It wasn’t, almost right from the start. The plan was for an hour of meditation at the keyboard. Every morning. Type, Publish, End of Story. Literally.
Maybe I started the blog when I did in part because last week I found Diane Ackerman’s well-worn A Natural History of the Senses in a box of baby clothes I was trying to organize (hand-down, goodwill, save until I’m at least seventy, for possible grandchildren), and never one to not procrastinate when the opportunity presents itself, I flipped open the book and read again of how some famous writers through the ages each had a routine they performed before writing every day. Notable examples Ackerman sites includes George Sands, who copulated wildly before moving directly to her writing table. Colette began each day by picking fleas off her cat. Ackerman herself power-walks every day. She emphasized that: every day. I hadn’t thought I’d noticed it at the time. But maybe the idea behind the blog was: This will be the grounding routine I perform before Mommying every day. At least it does not involve fleas.
The every day thing has happened. What I hadn’t counted on was that I don’t stop thinking about it, not really. Everything that occurs during the day is possible fodder for the blog. Like it’s a monster I need to feed. In a way, it is. And isn’t that what I wanted, really, when I began? Something to make me pay attention to the small things, in the hope of getting something back? Dredging the mud for clams. (We’re reading One Morning in Maine. When I grow up, I want to be Robert McCloskey. I want to be Sal.)

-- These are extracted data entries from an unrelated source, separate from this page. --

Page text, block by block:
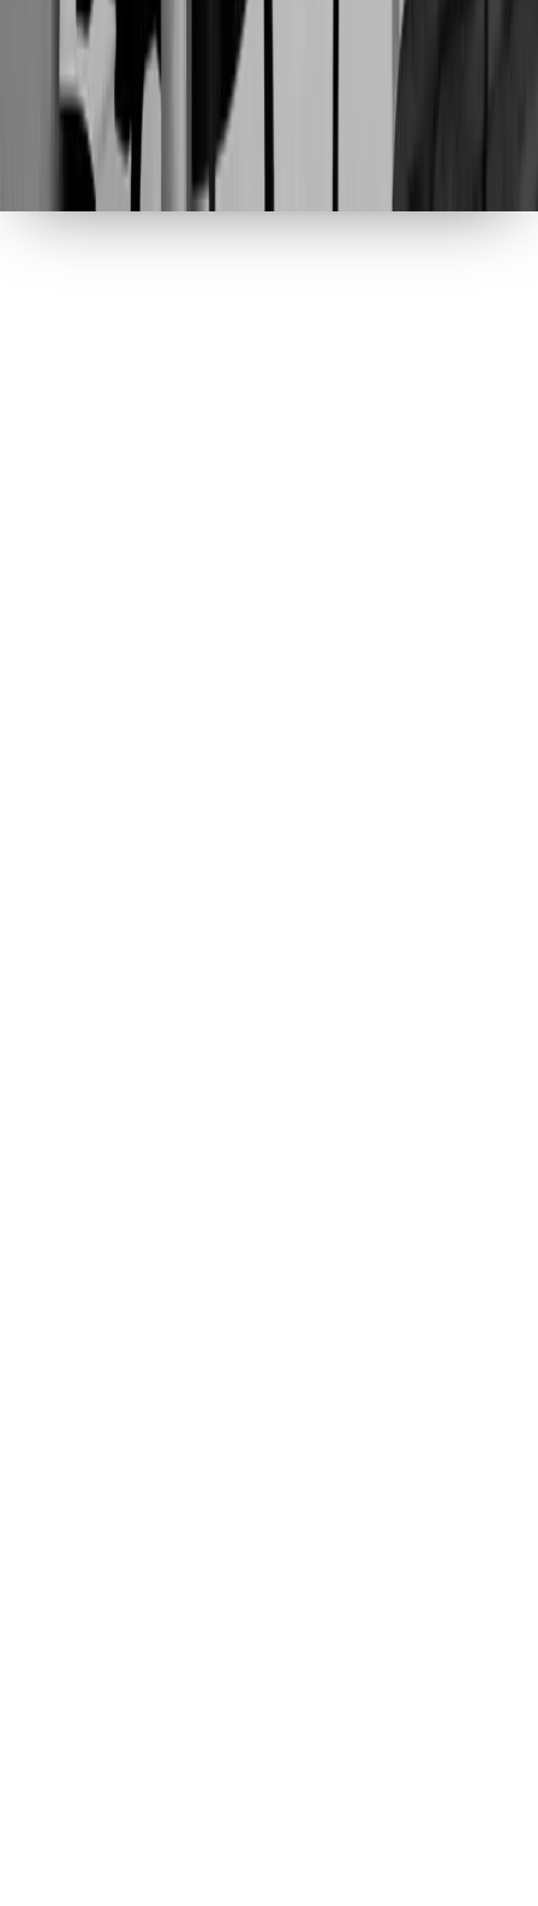
Your privacy, your choice
We use analytics cookies to understand how our site is
used, and marketing cookies to show you relevant
content. You can accept all, customize your
preferences, or decline optional cookies.
Privacy Policy
Reject All
Accept All
Customize
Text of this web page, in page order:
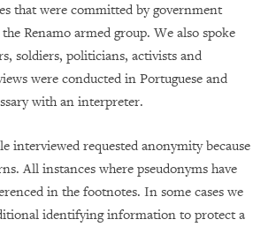
that were committed by government
Renamo armed group. We also spoke
soldiers, politicians, activists and
were conducted in Portuguese and
with an interpreter.
interviewed requested anonymity because
All instances where pseudonyms have
in the footnotes. In some cases we
identifying information to protect a
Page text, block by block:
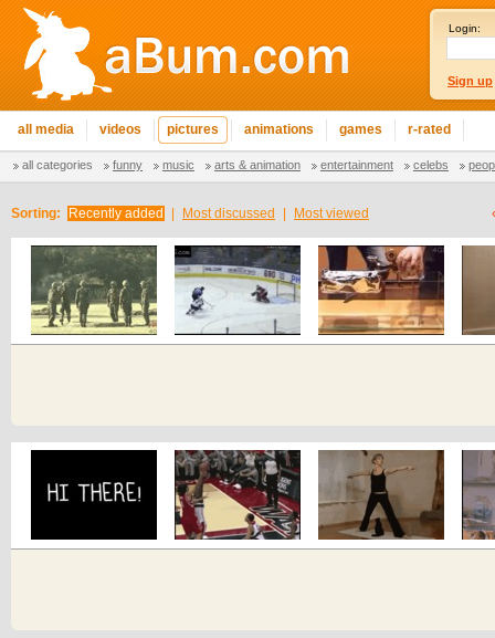
Login:
Sign up
all media videos pictures animations games r-rated
all categories funny music arts & animation entertainment celebs
Sorting: Recently added Most discussed Most viewed
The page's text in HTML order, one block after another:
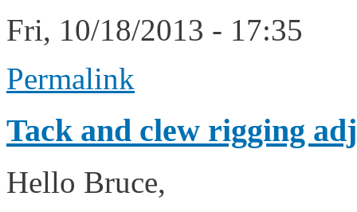
Fri, 10/18/2013 - 17:35
Permalink
Tack and clew rigging
Hello Bruce,
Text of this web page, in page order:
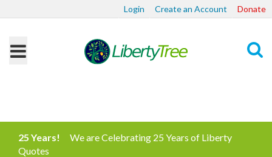
Login Create an Account Donate
25 Years!
We are Celebrating 25 Years of Liberty
Quotes
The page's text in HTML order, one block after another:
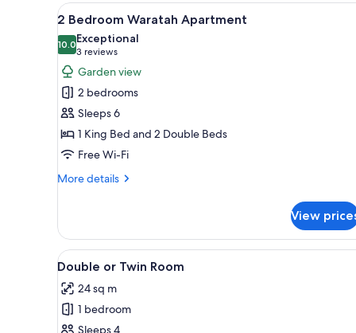
View
all
photos
for
2
Bedroom
Waratah
Apartment
A modern living room with a
6
2 Bedroom Waratah Apartment
10.010.0 out of 10
Exceptional
3 reviews
(3
reviews)
Garden view
2 bedrooms
Sleeps 6
1 King Bed and 2 Double Beds
Free Wi-Fi
More details
More
Bedroom
Waratah
Apartment
View
View
all
photos
for
A hotel room with two beds,
4
Double or Twin Room
24 sq m
1 bedroom
Sleeps 4
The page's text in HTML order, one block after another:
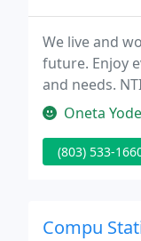
We live and
future. Enjoy
and needs.
bring local
Oneta Yoder —
(803) 533-
Compu
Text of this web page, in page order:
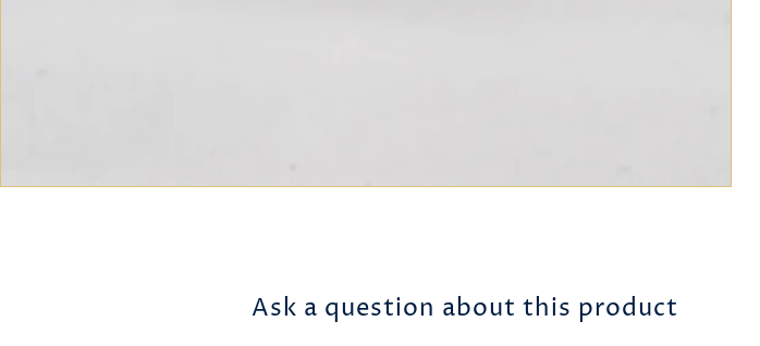
Ask a question about this product
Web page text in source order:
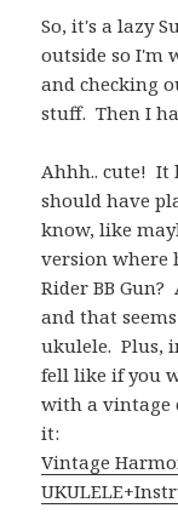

I didn’t want or need a monster. I wanted something small and low-maintenance that does not need to be walked much, a turtle or a goldfish. Something that absorbs my anxieties like factis absorbs graphite. A stress eraser. Like my antique (and flea-free) cat. Something whose company I can enjoy easily, something I can pet and it will purr. The accompanying litterbox I can deal with—its contents are the smallest poops in my life right now. (*”Poops” used literally; beside diapers and Superhero underpants, a few kitty nuggets are nothing.)
But those of you who’ve read a post or two will notice that either I am an efficient writer, or that I am a liar, about conjuring whole posts between five and six a.m. A kind soul might just figure I am being loose in my interpretation of when exactly five to six is or how long it lasts. But the world of nonfiction does not currently embrace loose interpretations unless otherwise stated. So here is my otherwise statement:
My goal is to write from five to six every morning. It’s a noble goal, like not using my cell phone while driving, and world peace. But an adaptation has proven necessary, one that takes actual reality into consideration. Yesterday, for example, I was on field triage all morning, always one and a half steps behind. (Prevention is so much easier, but so far, cages that hang from the ceiling have not yet been approved for children.*) This is why Robert McCloskey did not write One Morning in Arizona. Here is a synopsis of that nonCaldecott winner: out on the patio, Mbot picked up what might be a (poisonous) spider; Gbot toppled off his globe (note to globe owners: do not stand on globe) while I checked the spider (not poisonous—not even a spider, but some part of a blossom that looked uncannily spider-like, even to the point of wiggling in the breeze). I raced to comfort Gbot, Mbot raced to the bathroom, but not quite fast enough. I raced back to the patio to make sure Tesserwell hadn’t escaped through the door left open in the event of an emergency; meanwhile, Mbot decided to wipe himself midpoop and climb off the toilet. I found Tesserwell under a table but by then, Gbot was inspecting the toilet seat. A bath was drawn. A bath is more fun than a cage hanging from the ceiling, and it’s legal.
After nine hours of consciousness, the Midgets fell prey to their own diabolical energy, and lay comatose with their respective bears. And instead of preparing dinner, I fell into a chair to write. Because I had to post my blog. The Midgets slept on. I did not wake them. At 5:15 I hit “Publish,” and left a message on my sister’s phone. “I’ve blogged five days in a row! Can you believe it? We won’t be having dinner tonight, but I posted a thousand words!” (I had wanted to post 500 words, but editing is hell.)
Needless to say, this scenario is not conducive to the calm that is still a chief goal. It makes me feel more like an addict than a controlled user. But it is making me write. And it has been fun. And I tell you, after six weeks spent drafting query letters, manuscript synopses, and pretend flap copy, I just want to enjoy writing again.
I scrounged up a dinner that did not involve preservatives or artificial flavors. Everyone actually ate it. Full stomachs all round? Check. A little introspection? Check.
It’s a start.
Do you control your passions, or do they control you?
*Disclaimer: The author of this blog does not in any way condone or suggest the use of such cages.